Saxena Amit, Sorrento Cristina, Izmirly Peter, Sullivan Janine, Gamez-Perez Monica, Law Jammie, Belmont Howard Michael, Buyon Jill P
Department of Medicine, Dvision of Rheumatology, NYU Grossman School of Medicine, New York City, New York, USA
Department of Medicine, Dvision of Rheumatology, NYU Grossman School of Medicine, New York City, New York, USA.
Lupus Sci Med. 2025 Jan 6;12(1):e001351. doi: 10.1136/lupus-2024-001351.
Traditional initial treatment regimens for lupus nephritis (LN) used oral glucocorticoids (GC) in starting doses up to 1.0 mg/kg/day prednisone equivalent with or without a preceding intravenous methylprednisolone pulse. More recent management guidelines recommend lower starting oral GC doses following intravenous pulse therapy. As there have been no large studies directly comparing patients receiving low versus high initial oral GC doses, this pooled analysis of high-quality randomised controlled trials (RCTs) aims to evaluate differences in efficacy and safety.

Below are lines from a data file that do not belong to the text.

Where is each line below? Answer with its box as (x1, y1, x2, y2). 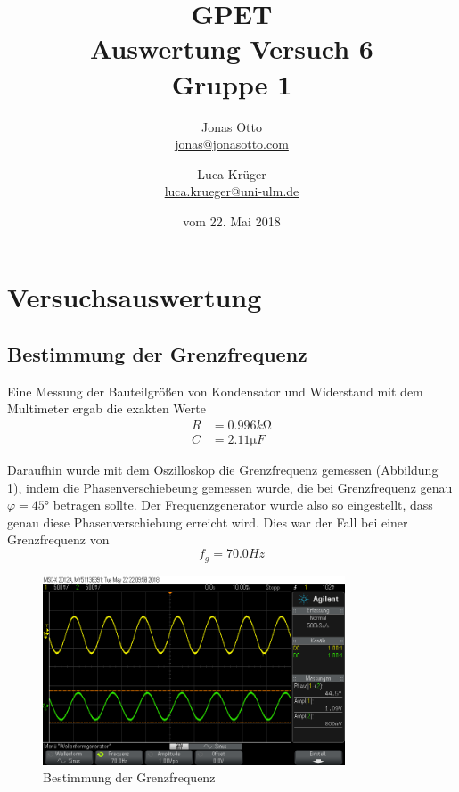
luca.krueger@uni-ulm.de (164, 182, 299, 200)
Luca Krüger (197, 164, 266, 183)
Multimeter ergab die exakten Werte (7, 399, 206, 418)
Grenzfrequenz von (7, 530, 110, 549)
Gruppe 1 (171, 65, 292, 102)
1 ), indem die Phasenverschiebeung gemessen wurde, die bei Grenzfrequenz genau (7, 478, 453, 496)
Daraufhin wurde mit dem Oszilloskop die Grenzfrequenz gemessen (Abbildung (7, 461, 439, 479)
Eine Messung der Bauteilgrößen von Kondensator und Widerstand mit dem (7, 381, 423, 400)
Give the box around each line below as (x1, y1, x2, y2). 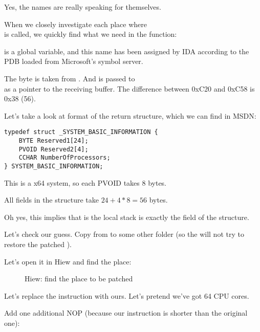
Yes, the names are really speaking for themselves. (4, 2, 161, 12)
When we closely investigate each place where (4, 18, 147, 29)
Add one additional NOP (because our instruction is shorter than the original (4, 307, 248, 318)
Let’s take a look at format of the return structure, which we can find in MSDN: (4, 110, 256, 121)
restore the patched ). (4, 239, 72, 249)
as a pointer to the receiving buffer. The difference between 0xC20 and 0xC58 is (4, 83, 255, 94)
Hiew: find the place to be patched (25, 273, 133, 284)
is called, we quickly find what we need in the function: (4, 29, 177, 39)
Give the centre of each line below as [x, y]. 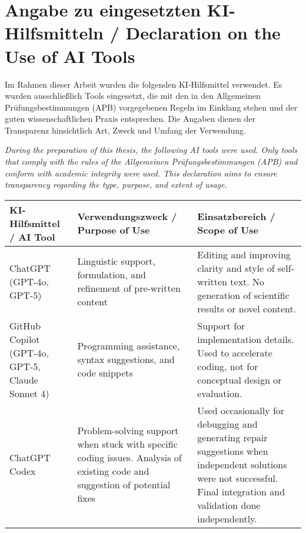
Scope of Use [228, 230]
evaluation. [220, 393]
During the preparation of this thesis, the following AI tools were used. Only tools [151, 150]
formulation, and [112, 275]
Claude [24, 379]
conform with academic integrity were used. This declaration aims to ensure [141, 173]
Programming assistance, [129, 346]
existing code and [113, 471]
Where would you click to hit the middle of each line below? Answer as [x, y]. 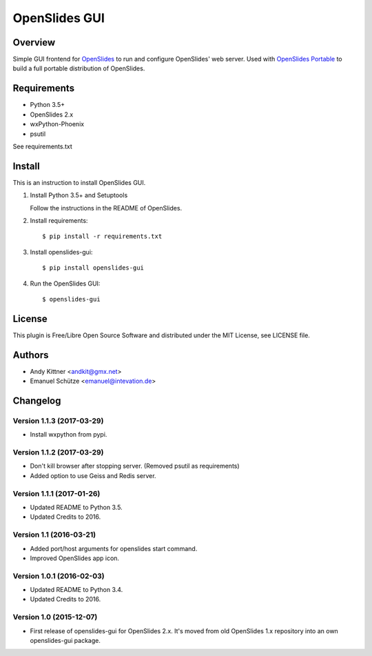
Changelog [37, 400]
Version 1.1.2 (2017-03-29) [58, 453]
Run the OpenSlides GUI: [65, 284]
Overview [34, 42]
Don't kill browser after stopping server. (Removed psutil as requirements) [135, 466]
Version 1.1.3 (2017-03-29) [58, 421]
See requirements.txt [42, 146]
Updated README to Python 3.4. [76, 590]
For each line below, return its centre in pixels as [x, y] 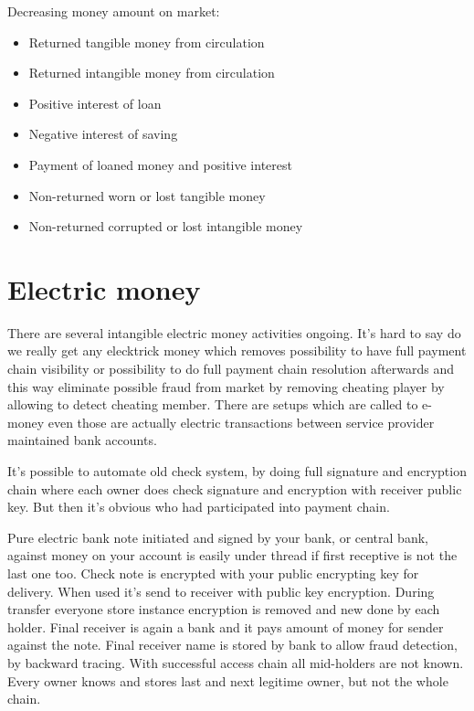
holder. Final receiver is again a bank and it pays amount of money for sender [226, 626]
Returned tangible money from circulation [147, 42]
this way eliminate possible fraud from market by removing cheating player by [226, 386]
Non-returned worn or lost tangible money [147, 195]
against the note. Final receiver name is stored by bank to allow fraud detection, [232, 645]
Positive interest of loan [95, 103]
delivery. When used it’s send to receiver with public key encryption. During [221, 591]
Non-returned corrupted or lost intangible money [166, 226]
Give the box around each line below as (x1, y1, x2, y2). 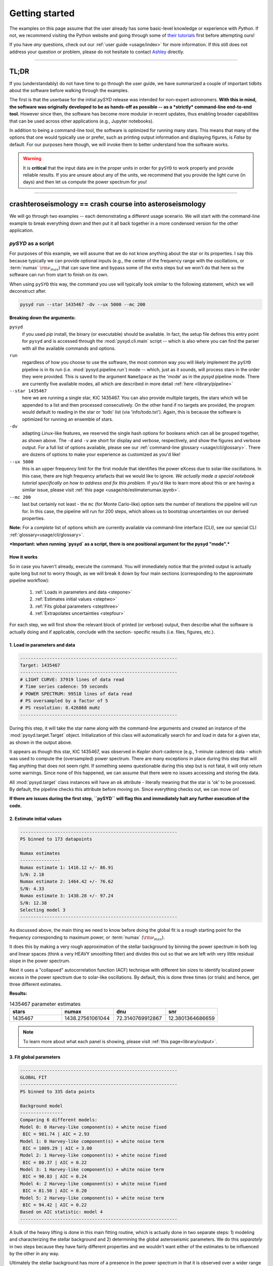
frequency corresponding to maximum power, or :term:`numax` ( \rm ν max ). (9, 934, 165, 941)
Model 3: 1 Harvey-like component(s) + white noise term (20, 1167, 164, 1172)
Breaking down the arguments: (9, 314, 76, 321)
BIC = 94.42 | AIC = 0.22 (23, 1202, 87, 1208)
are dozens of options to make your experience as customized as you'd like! (22, 451, 180, 458)
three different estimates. (9, 981, 62, 987)
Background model (20, 1103, 63, 1109)
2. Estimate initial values (9, 815, 62, 821)
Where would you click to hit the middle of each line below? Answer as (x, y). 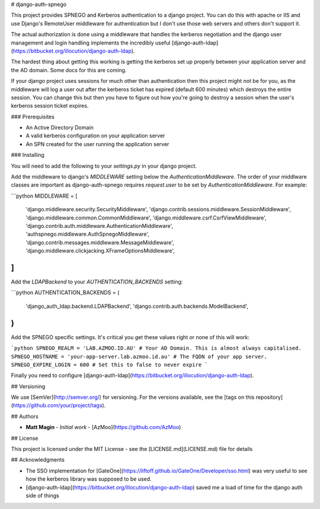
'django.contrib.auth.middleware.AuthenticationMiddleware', (100, 225)
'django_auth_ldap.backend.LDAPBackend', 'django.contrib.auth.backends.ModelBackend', (137, 306)
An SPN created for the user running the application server (97, 144)
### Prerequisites (33, 117)
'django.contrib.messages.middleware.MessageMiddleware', (100, 242)
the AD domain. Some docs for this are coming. (69, 70)
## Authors (25, 416)
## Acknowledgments (38, 460)
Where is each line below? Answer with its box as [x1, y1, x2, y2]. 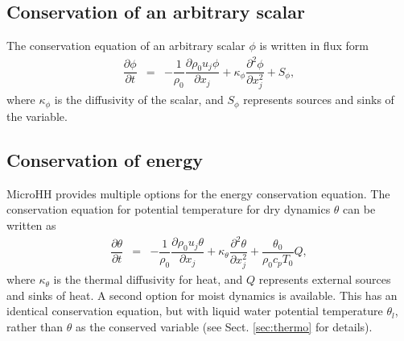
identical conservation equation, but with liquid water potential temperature [6, 302, 383, 319]
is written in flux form [259, 37, 369, 54]
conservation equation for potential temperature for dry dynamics [6, 201, 331, 218]
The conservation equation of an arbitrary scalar [6, 37, 245, 54]
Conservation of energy [6, 147, 204, 172]
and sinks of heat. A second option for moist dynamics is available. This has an [6, 286, 398, 303]
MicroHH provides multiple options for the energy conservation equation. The [6, 185, 390, 202]
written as [6, 216, 56, 233]
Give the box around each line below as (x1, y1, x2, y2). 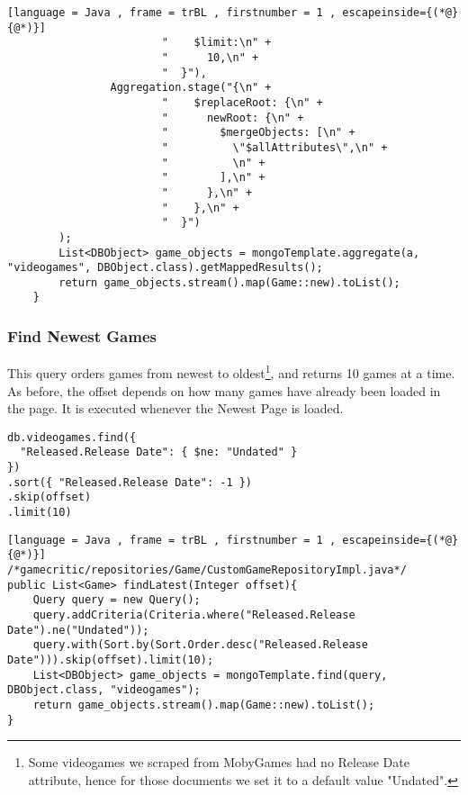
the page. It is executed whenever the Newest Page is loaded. (7, 399, 344, 418)
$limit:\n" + (193, 36, 272, 50)
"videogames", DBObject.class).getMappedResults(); (7, 261, 323, 275)
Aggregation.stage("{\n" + (110, 81, 272, 95)
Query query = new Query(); (32, 593, 201, 607)
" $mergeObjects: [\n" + (161, 126, 355, 140)
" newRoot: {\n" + (161, 111, 304, 124)
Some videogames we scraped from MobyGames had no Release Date (28, 753, 409, 772)
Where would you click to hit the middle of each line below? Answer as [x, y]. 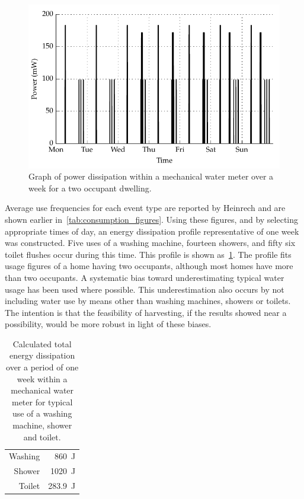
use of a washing [42, 413]
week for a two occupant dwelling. [90, 188]
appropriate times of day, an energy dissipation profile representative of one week [152, 231]
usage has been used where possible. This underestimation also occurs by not [145, 289]
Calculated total [42, 343]
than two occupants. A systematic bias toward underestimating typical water [145, 277]
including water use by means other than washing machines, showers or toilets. [148, 301]
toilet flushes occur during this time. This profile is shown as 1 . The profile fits [148, 254]
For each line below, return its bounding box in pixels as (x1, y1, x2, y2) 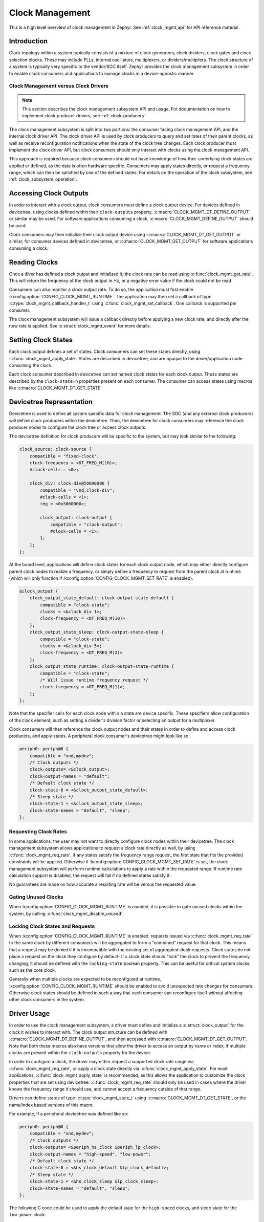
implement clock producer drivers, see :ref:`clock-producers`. (22, 113, 147, 119)
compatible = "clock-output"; (50, 522, 123, 527)
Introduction (9, 37, 48, 45)
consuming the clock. (9, 362, 53, 369)
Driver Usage (9, 1009, 50, 1018)
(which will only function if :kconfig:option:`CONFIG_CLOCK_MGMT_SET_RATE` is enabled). (9, 575, 193, 581)
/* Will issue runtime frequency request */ (40, 677, 149, 683)
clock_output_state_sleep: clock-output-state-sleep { (29, 630, 164, 635)
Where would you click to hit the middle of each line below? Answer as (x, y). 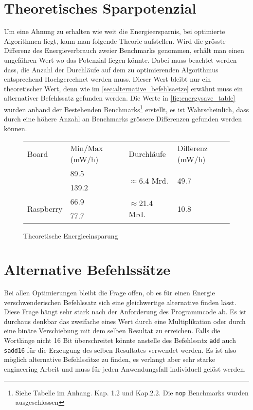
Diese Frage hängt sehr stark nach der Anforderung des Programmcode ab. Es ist (125, 312)
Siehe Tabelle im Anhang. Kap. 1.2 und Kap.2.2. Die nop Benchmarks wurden (132, 392)
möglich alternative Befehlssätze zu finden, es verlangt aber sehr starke (109, 359)
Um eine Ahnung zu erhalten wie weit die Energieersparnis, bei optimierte (115, 31)
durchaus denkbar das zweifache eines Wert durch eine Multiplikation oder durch (125, 321)
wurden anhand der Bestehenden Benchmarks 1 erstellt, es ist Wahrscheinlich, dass (126, 108)
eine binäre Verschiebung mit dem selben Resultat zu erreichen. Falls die (112, 331)
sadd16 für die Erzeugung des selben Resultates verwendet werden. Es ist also (120, 350)
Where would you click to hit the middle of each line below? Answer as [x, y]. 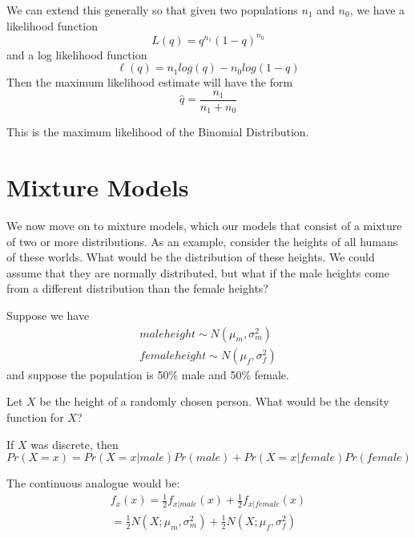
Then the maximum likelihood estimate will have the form [150, 82]
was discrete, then [75, 444]
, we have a [377, 10]
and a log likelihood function [77, 54]
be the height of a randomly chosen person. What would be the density [214, 401]
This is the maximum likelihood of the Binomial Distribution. [158, 132]
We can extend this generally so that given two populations [152, 10]
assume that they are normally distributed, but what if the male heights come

Published data were analysed from RCTs that assessed variable GC doses in the standard of care (SOC) treatment arms. Patients receiving starting prednisone doses up to 0.5 mg/kg/day (low dose) were compared with 1.0 mg/kg/day (high dose). Complete renal response requiring urine protein-creatinine ratio <0.5 mg/mg (CRR 0.5), CRR or partial renal response (PRR), serious adverse events (SAE) and SAE due to infections at 12 months of treatment were compared between groups.
417 patients from SOC arms of five studies were exposed to low-dose initial GC after intravenous pulse, while 521 patients from four studies were treated with high-dose oral GC. In patients with low-dose oral GC, 25.2% achieved CRR 0.5 at 12 months compared with 27.2% in high-dose groups, p=0.54. CRR or PRR was attained in 48.7% low-dose vs 43.6% high-dose patients, p=0.14. SAEs and infection SAEs were less common in the low-dose GC group (19.4% vs 31.6%, p<0.001 and 9.8% vs 16.5%, p=0.012, respectively).
Based on pooled RCT data, there was no significant difference in 12-month renal responses between patients receiving low-dose prednisone following intravenous GC compared with those receiving initial high doses. SAEs were less frequent in patients receiving low-dose initial GC. These findings support the use of lower oral GC doses in LN treatment.
狼疮性肾炎(LN)的传统初始治疗方案使用口服糖皮质激素(GC),起始剂量高达相当于每日1.0mg/kg的泼尼松,可联合或不联合前期静脉注射甲泼尼龙冲击治疗。最近的管理指南建议在静脉冲击治疗后降低口服GC的起始剂量。由于尚无大型研究直接比较接受低剂量与高剂量初始口服GC的患者,因此这项高质量随机对照试验(RCT)的汇总分析旨在评估疗效和安全性的差异。
分析已发表的RCT数据,这些试验评估了标准治疗(SOC)治疗组中不同的GC剂量。将接受起始泼尼松剂量高达每日0.5mg/kg(低剂量)的患者与每日1.0mg/kg(高剂量)的患者进行比较。比较两组在治疗12个月时达到尿蛋白-肌酐比值<0.5mg/mg的完全肾缓解(CRR 0.5)情况、CRR或部分肾缓解(PRR)情况、严重不良事件(SAE)以及因感染导致的SAE。
五项研究的SOC组中有417例患者在静脉冲击后接受低剂量初始GC治疗,而四项研究中有521例患者接受高剂量口服GC治疗。低剂量口服GC组中,25.2%的患者在12个月时达到CRR 0.5,高剂量组为27.2%,p=0.54。低剂量组48.7%的患者达到CRR或PRR,高剂量组为43.6%,p=0.14。SAE和感染性SAE在低剂量GC组中较少见(分别为19.4%对31.6%,p<0.001;9.8%对16.5%,p=0.012)。
基于汇总的RCT数据,与接受初始高剂量GC的患者相比,静脉注射GC后接受低剂量泼尼松治疗的患者在12个月时的肾脏反应无显著差异。接受低剂量初始GC治疗的患者SAE发生率较低。这些发现支持在LN治疗中使用较低剂量的口服GC。